◆ **Task description**
Omitting every picture, copy the lines from the one that contains "Consumo em supermercados" through the last line of the records below, exactly and with nothing added.

◆ **The input**
>>>>

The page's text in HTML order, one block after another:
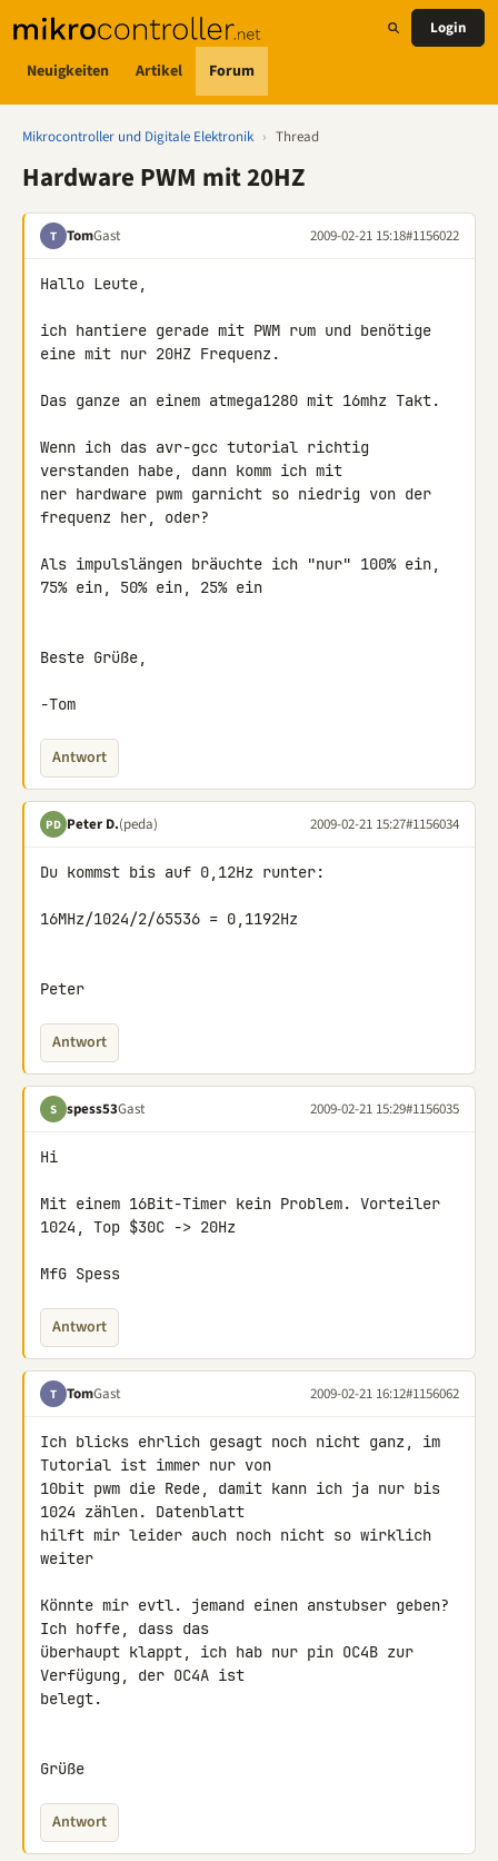
Neuigkeiten Artikel Forum
Login
Mikrocontroller und Digitale Elektronik › Thread
Hardware PWM mit 20HZ
T TomGast 2009-02-21 15:18#1156022
Hallo Leute,
ich hantiere gerade mit PWM rum und benötige
eine mit nur 20HZ Frequenz.
Das ganze an einem atmega1280 mit 16mhz Takt.
Wenn ich das avr-gcc tutorial richtig
verstanden habe, dann komm ich mit
ner hardware pwm garnicht so niedrig von der
frequenz her, oder?
Als impulslängen bräuchte ich "nur" 100% ein,
75% ein, 50% ein, 25% ein
Beste Grüße,
-Tom
Antwort
PD Peter D.(peda) 2009-02-21 15:27#1156034
Du kommst bis auf 0,12Hz runter:
16MHz/1024/2/65536 = 0,1192Hz
Peter
Antwort
S spess53Gast 2009-02-21 15:29#1156035
Hi
Mit einem 16Bit-Timer kein Problem. Vorteiler
1024, Top $30C -> 20Hz
MfG Spess
Antwort
T TomGast 2009-02-21 16:12#1156062
Ich blicks ehrlich gesagt noch nicht ganz, im
Tutorial ist immer nur von
10bit pwm die Rede, damit kann ich ja nur bis
1024 zählen. Datenblatt
hilft mir leider auch noch nicht so wirklich
weiter
Könnte mir evtl. jemand einen anstubser geben?
Ich hoffe, dass das
überhaupt klappt, ich hab nur pin OC4B zur
Verfügung, der OC4A ist
belegt.
Grüße
Antwort
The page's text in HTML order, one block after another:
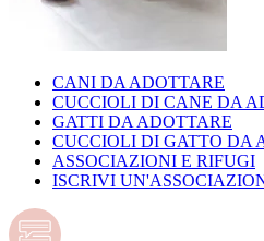
CANI DA ADOTTARE
CUCCIOLI DI CANE DA
GATTI DA ADOTTARE
CUCCIOLI DI GATTO DA
ASSOCIAZIONI E RIFUGI
ISCRIVI
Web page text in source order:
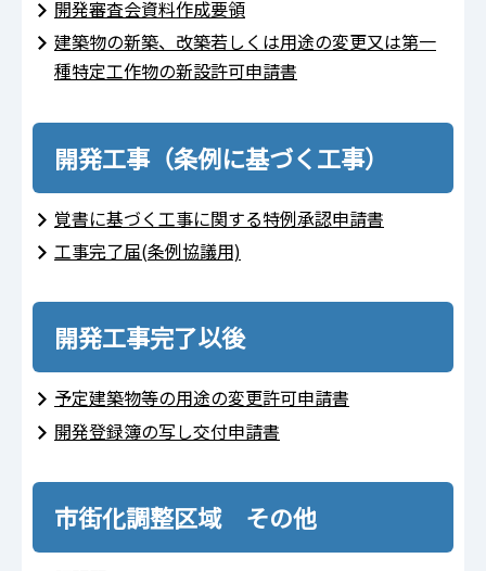
開発審査会資料作成要領
建築物の新築、改築若しくは用途の変更又は第一
種特定工作物の新設許可申請書
開発工事（条例に基づく工事）
覚書に基づく工事に関する特例承認申請書
工事完了届(条例協議用)
開発工事完了以後
予定建築物等の用途の変更許可申請書
開発登録簿の写し交付申請書
市街化調整区域 その他
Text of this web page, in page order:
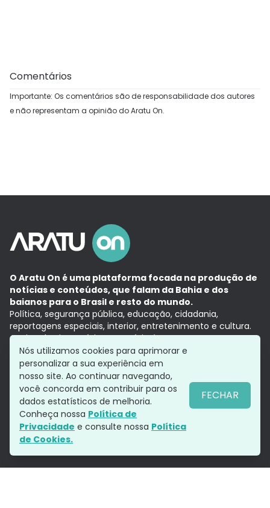
Comentários
Importante: Os comentários são de responsabilidade dos autores
e não representam a opinião do Aratu On.
O Aratu On é uma plataforma focada na produção de
notícias e conteúdos, que falam da Bahia e dos
baianos para o Brasil e resto do mundo.
Política, segurança pública, educação, cidadania,
reportagens especiais, interior, entretenimento e cultura.
Aqui, tudo vira notícia e a notícia é no tempo presente,
com a credibilidade do Grupo Aratu.
Grupo Aratu
Política de privacidade
Siga-nos
Nós utilizamos cookies para aprimorar e
personalizar a sua experiência em
nosso site. Ao continuar navegando,
você concorda em contribuir para os
dados estatísticos de melhoria.
Conheça nossa Política de
Privacidade e consulte nossa Política
de Cookies.
FECHAR
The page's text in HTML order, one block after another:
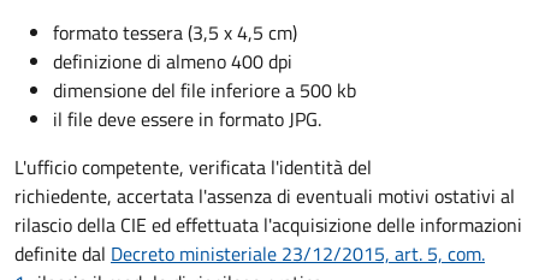
formato tessera (3,5 x 4,5 cm)
definizione di almeno 400 dpi
dimensione del file inferiore a 500 kb
il file deve essere in formato JPG.
L'ufficio competente, verificata l'identità del
richiedente, accertata l'assenza di eventuali motivi ostativi al
rilascio della CIE ed effettuata l'acquisizione delle informazioni
definite dal Decreto ministeriale 23/12/2015, art. 5, com.
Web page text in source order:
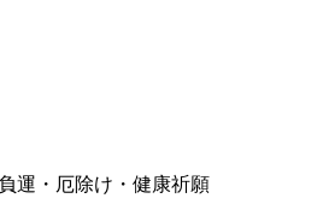
運・厄除け・健康祈願
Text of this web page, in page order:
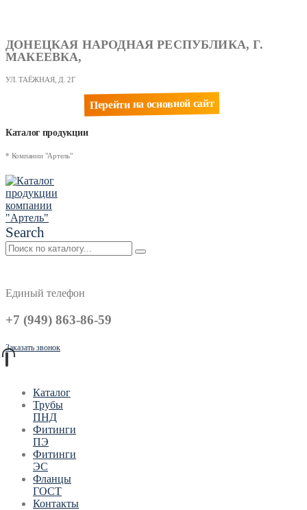
ДОНЕЦКАЯ НАРОДНАЯ РЕСПУБЛИКА, Г.
МАКЕЕВКА,
УЛ. ТАЁЖНАЯ, Д. 2Г
Перейти на основной сайт
Каталог продукции
* Компании "Артель"
Search
Единый телефон
+7 (949) 863-86-59
Заказать звонок
Каталог
Трубы
ПНД
Фитинги
ПЭ
Фитинги
ЭС
Фланцы
ГОСТ
Контакты
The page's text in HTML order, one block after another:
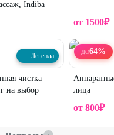
Indiba
от 1500₽
Легенда
чистка
на выбор
ДО64%
лица
от 800₽
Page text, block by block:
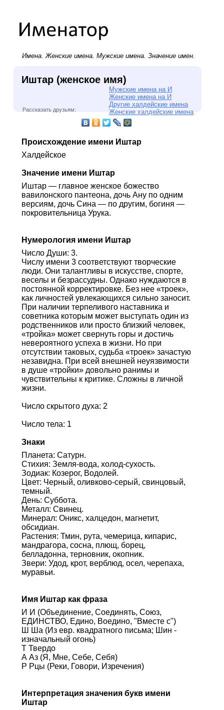
Имена.Женские имена. Мужские имена. Значение имен.
Иштар (женское имя)
Мужские имена на И
Женские имена на И
Другие халдейские имена
Женские халдейские имена
Рассказать друзьям:
Происхождение имени Иштар
Халдейское
Значение имени Иштар
Иштар — главное женское божество
вавилонского пантеона, дочь Ану по одним
версиям, дочь Сина — по другим, богиня —
покровительница Урука.
Нумерология имени Иштар
Число Души: 3.
Числу имени 3 соответствуют творческие
люди. Они талантливы в искусстве, спорте,
веселы и безрассудны. Однако нуждаются в
постоянной корректировке. Без нее «троек»,
как личностей увлекающихся сильно заносит.
При наличии терпеливого наставника и
советника которым может выступать один из
родственников или просто близкий человек,
«тройка» может свернуть горы и достичь
невероятного успеха в жизни. Но при
отсутствии таковых, судьба «троек» зачастую
незавидна. При всей внешней неуязвимости
в душе «тройки» довольно ранимы и
чувствительны к критике. Сложны в личной
жизни.
Число скрытого духа: 2
Число тела: 1
Знаки
Планета: Сатурн.
Стихия: Земля-вода, холод-сухость.
Зодиак: Козерог, Водолей.
Цвет: Черный, оливково-серый, свинцовый,
темный.
День: Суббота.
Металл: Свинец.
Минерал: Оникс, халцедон, магнетит,
обсидиан.
Растения: Тмин, рута, чемерица, кипарис,
мандрагора, сосна, плющ, борец,
белладонна, терновник, окопник.
Звери: Удод, крот, верблюд, осел, черепаха,
муравьи.
Имя Иштар как фраза
И И (Объединение, Соединять, Союз,
ЕДИНСТВО, Едино, Воедино, "Вместе с")
Ш Ша (Из евр. квадратного письма; Шин -
изначальный огонь)
Т Твердо
А Аз (Я, Мне, Себе, Себя)
Р Рцы (Реки, Говори, Изречения)
Интерпретация значения букв имени
Иштар
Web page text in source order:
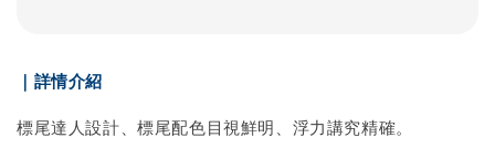
｜詳情介紹
標尾達人設計、標尾配色目視鮮明、浮力講究精確。
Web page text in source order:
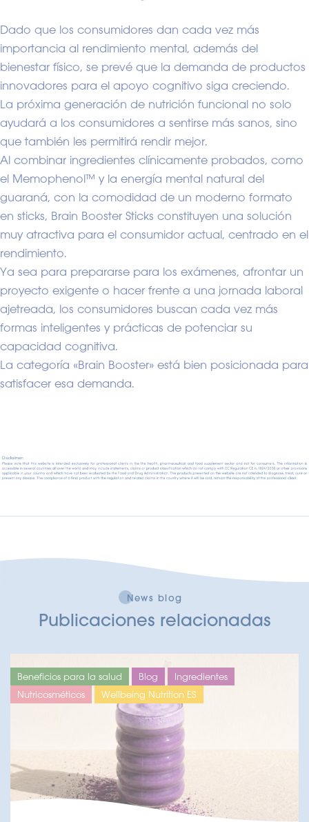
Dado que los consumidores dan cada vez más
importancia al rendimiento mental, además del
bienestar físico, se prevé que la demanda de productos
innovadores para el apoyo cognitivo siga creciendo.
La próxima generación de nutrición funcional no solo
ayudará a los consumidores a sentirse más sanos, sino
que también les permitirá rendir mejor.
Al combinar ingredientes clínicamente probados, como
el Memophenol™ y la energía mental natural del
guaraná, con la comodidad de un moderno formato
en sticks, Brain Booster Sticks constituyen una solución
muy atractiva para el consumidor actual, centrado en el
rendimiento.
Ya sea para prepararse para los exámenes, afrontar un
proyecto exigente o hacer frente a una jornada laboral
ajetreada, los consumidores buscan cada vez más
formas inteligentes y prácticas de potenciar su
capacidad cognitiva.
La categoría «Brain Booster» está bien posicionada para
satisfacer esa demanda.
Publicaciones relacionadas
News blog
Beneficios para la salud Blog
Ingredientes
Nutricosméticos
Wellbeing Nutrition ES
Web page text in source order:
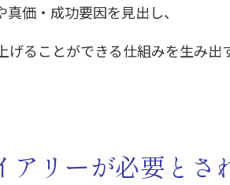
価・成功要因を見出し、
ることができる仕組みを生み出
アリーが必要とさ
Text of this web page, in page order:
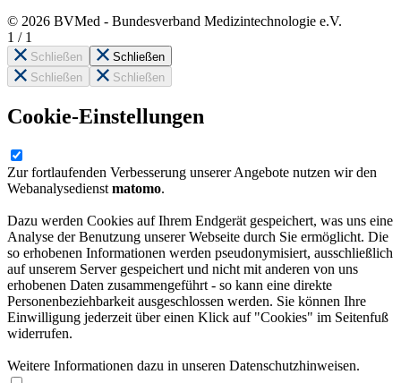
© 2026 BVMed - Bundesverband Medizintechnologie e.V.
1 / 1
Schließen
Schließen
Schließen
Schließen
Cookie-Einstellungen
Zur fortlaufenden Verbesserung unserer Angebote nutzen wir den
Webanalysedienst matomo.
Dazu werden Cookies auf Ihrem Endgerät gespeichert, was uns eine
Analyse der Benutzung unserer Webseite durch Sie ermöglicht. Die
so erhobenen Informationen werden pseudonymisiert, ausschließlich
auf unserem Server gespeichert und nicht mit anderen von uns
erhobenen Daten zusammengeführt - so kann eine direkte
Personenbeziehbarkeit ausgeschlossen werden. Sie können Ihre
Einwilligung jederzeit über einen Klick auf "Cookies" im Seitenfuß
widerrufen.
Weitere Informationen dazu in unseren Datenschutzhinweisen.
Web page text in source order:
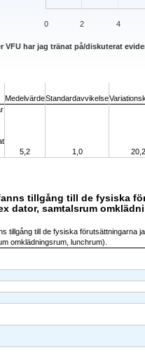
VFU har jag tränat på/diskuterat
0 2 4
MedelvärdeStandardavvikelse
5,2 1,0
tillgång till de fysiska
dator, samtalsrum
tillgång till de fysiska förutsättningarna
omklädningsrum, lunchrum).
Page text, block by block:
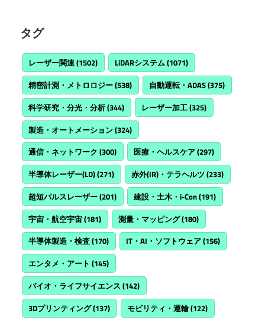
タグ
レーザー関連(1502) LiDARシステム(1071)
精密計測・メトロロジー(538) 自動運転・ADAS(375)
科学研究・分光・分析(344) レーザー加工(325)
製造・オートメーション(324)
通信・ネットワーク (300) 医療・ヘルスケア(297)
半導体レーザー(LD)(271) 赤外(IR)・テラヘルツ (233)
超短パルスレーザー(201) 建設・土木・i-Con(191)
宇宙・航空宇宙(181) 測量・マッピング(180)
半導体製造・検査(170) IT・AI・ソフトウェア(156)
エンタメ・アート (145)
バイオ・ライフサイエンス (142)
3Dプリンティング(137) モビリティ・運輸(122)
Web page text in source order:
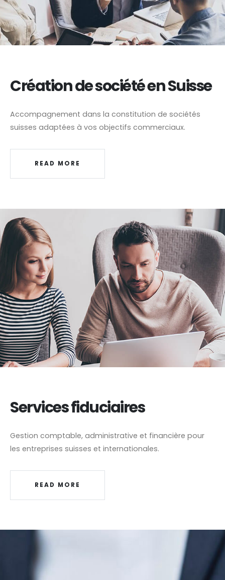
Création de société en Suisse
Accompagnement dans la constitution de sociétés
suisses adaptées à vos objectifs commerciaux.
READ MORE
Services fiduciaires
Gestion comptable, administrative et financière pour
les entreprises suisses et internationales.
READ MORE
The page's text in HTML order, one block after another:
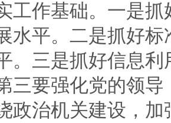
工作基础。一是抓
水平。二是抓好标
。三是抓好信息利
三要强化党的领导
政治机关建设，加
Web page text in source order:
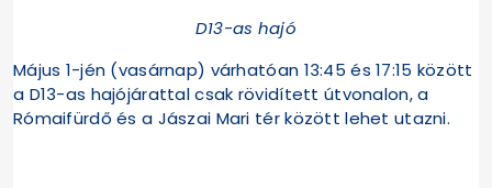
D13-as hajó
Május 1-jén (vasárnap) várhatóan 13:45 és 17:15 között
a D13-as hajójárattal csak rövidített útvonalon, a
Rómaifürdő és a Jászai Mari tér között lehet utazni.
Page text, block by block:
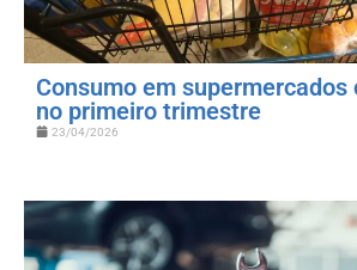
Consumo em supermercados
no primeiro trimestre
23/04/2026
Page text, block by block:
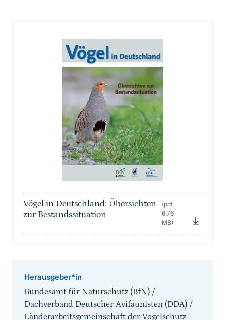
Vögel in Deutschland: Übersichten
zur Bestandssituation
(pdf,
6.76
MB)
Herausgeber*in
Bundesamt für Naturschutz (BfN) /
Dachverband Deutscher Avifaunisten (DDA) /
Länderarbeitsgemeinschaft der Vogelschutz­
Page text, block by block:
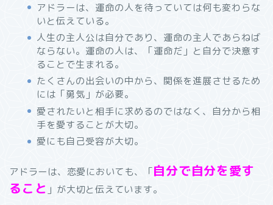
アドラーは、運命の人を待っていては何も変わらな
いと伝えている。
人生の主人公は自分であり、運命の主人であらねば
ならない。運命の人は、「運命だ」と自分で決意す
ることで生まれる。
たくさんの出会いの中から、関係を進展させるため
には「勇気」が必要。
愛されたいと相手に求めるのではなく、自分から相
手を愛することが大切。
愛にも自己受容が大切。
アドラーは、恋愛においても、「自分で自分を愛す
ること 」が大切と伝えています。

<<<<

◆ **Answer to this task**
Consumo em supermercados
no primeiro trimestre
23/04/2026
Page text, block by block:
Vögel in Deutschland: Übersichten
zur Bestandssituation
(pdf,
6.76
MB)
Herausgeber*in
Bundesamt für Naturschutz (BfN) /
Dachverband Deutscher Avifaunisten (DDA) /
Länderarbeitsgemeinschaft der Vogelschutz­
Page text, block by block:
アドラーは、運命の人を待っていては何も変わらな
いと伝えている。
人生の主人公は自分であり、運命の主人であらねば
ならない。運命の人は、「運命だ」と自分で決意す
ることで生まれる。
たくさんの出会いの中から、関係を進展させるため
には「勇気」が必要。
愛されたいと相手に求めるのではなく、自分から相
手を愛することが大切。
愛にも自己受容が大切。
アドラーは、恋愛においても、「自分で自分を愛す
ること 」が大切と伝えています。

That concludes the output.